For Thanksgiving, my wife and I like to spend time with family. We recently flew up to New England and stayed in my parents' home. My two sisters still live in the beautiful log cabin, and my brother from Burlington drove up to eat as much turkey, mashed potatoes and cranberry sauce as our stomachs could handle. I enjoy being a son, with my dad at the head of the table as he prays a blessing over our meal.
The day goes by too quickly, and I soon hear conversations among the ladies about a plan for Black Friday. After a late movie, we drive to the store. Miles before we get there, we see lines of cars waiting to get into the parking lot. After much slow driving, and listening to Christmas music, my wife and two sisters jump out of the car and head into the store. They wanted a cheap laptop and a discounted GPS and they needed to get in line immediately.
Vehicles are parked in every conceivable spot -- under trees, on the curb, nearly wrapped around signs. People are everywhere. With so much activity, it surprises me that more people don't get injured each year.
I end up driving onto a hill. I'm not the only one there, so I figure I won't get a ticket. I run inside, dodging carts full of televisions and other cars that can't find a hill to drive up onto. I get in and only the most aggressive of people can move from aisle to aisle. Every person moves differently. Some families move like phalanxes with orchestrated plans ready to snatch their prizes and get out. Others look like wandering nomads, not sure exactly why they're in the store in first place.
Never miss a local story.
I was the latter. I met my wife, looked around and then convinced one of my sisters to walk to the Wendy's to have a Frosty while the other two waited for the GPS. An hour later I got a call that they were leaving the store. The GPS was in hand, but the laptops had been sold before we had even entered the store. We returned home at 3 a.m. and slept well into the morning.
My wife will tell you I complained a bit too much through the whole process, but I will admit Black Friday impresses me on a few levels. The level of determination for people to save money and get the best bang for a buck is tremendous. In the spirit of "extreme couponing," this is a smorgasbord for those inclined to save. I'm also impressed by the determination of retailers to get the masses to consider their products. There is a meeting of the minds here. Retailers provide a moment of extreme excitement, an adventure that brings them out of their normal routine for possibly great rewards.
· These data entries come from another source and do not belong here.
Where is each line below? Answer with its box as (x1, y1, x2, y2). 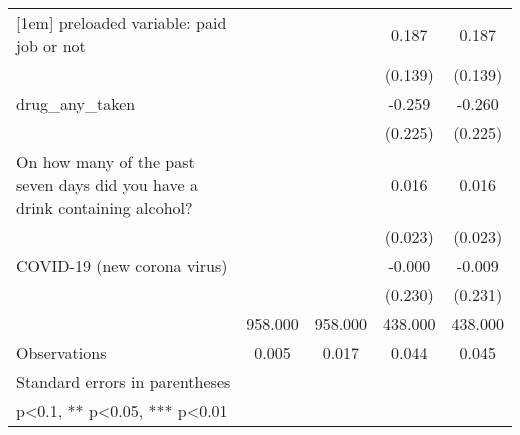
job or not (16, 34, 86, 57)
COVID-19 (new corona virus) (16, 254, 228, 277)
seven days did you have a (16, 173, 198, 196)
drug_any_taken (16, 92, 136, 115)
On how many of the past (16, 150, 195, 173)
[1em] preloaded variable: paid (16, 11, 227, 34)
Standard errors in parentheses (16, 370, 231, 393)
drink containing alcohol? (16, 196, 193, 219)

The people also agree to come with wallets that have been otherwise pinched, to make this short time a sort of flash mob experience that becomes part of the entertainment.
In a time when life has become harder for some, it is nice to see people passionate about something. While we rush out and find the gifts we want to give to others or that item we have been waiting for all year, I remember how passionately God's spirit is moving among the people of the earth, seeing us as a prize to be won.
Each person who realizes how much God loves him or her and turns to be loved is like a laptop -- but of more infinite value to the one who created each of us than any shiny object we could receive. I imagine that when God looks across the sea of people living today, he sees something like a messy retail store full of potential. I imagine the plans God has made to claim each of us, wrap us up and then give us back to the world as a gift of joy and celebration. We know that there are some things worth getting up in the middle of the night for, even losing sleep over. And did you know that God has spent an eternity planning and seeking after you?